= Your instructions =
Here are some records; quote them exactly, leaving out the pictures.

# # # # #

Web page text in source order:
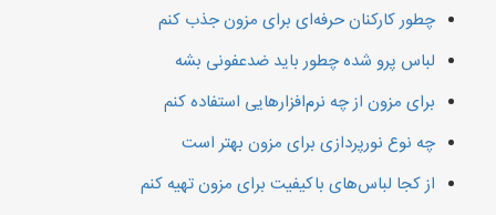
چطور کارکنان حرفه‌ای برای مزون جذب کنم
لباس پرو شده چطور باید ضدعفونی بشه
برای مزون از چه نرم‌افزارهایی استفاده کنم
چه نوع نورپردازی برای مزون بهتر است
از کجا لباس‌های باکیفیت برای مزون تهیه کنم
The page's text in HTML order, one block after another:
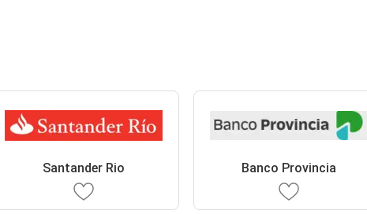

# # # # #

= Answer box =
Web page text in source order:
چطور کارکنان حرفه‌ای برای مزون جذب کنم
لباس پرو شده چطور باید ضدعفونی بشه
برای مزون از چه نرم‌افزارهایی استفاده کنم
چه نوع نورپردازی برای مزون بهتر است
از کجا لباس‌های باکیفیت برای مزون تهیه کنم
The page's text in HTML order, one block after another:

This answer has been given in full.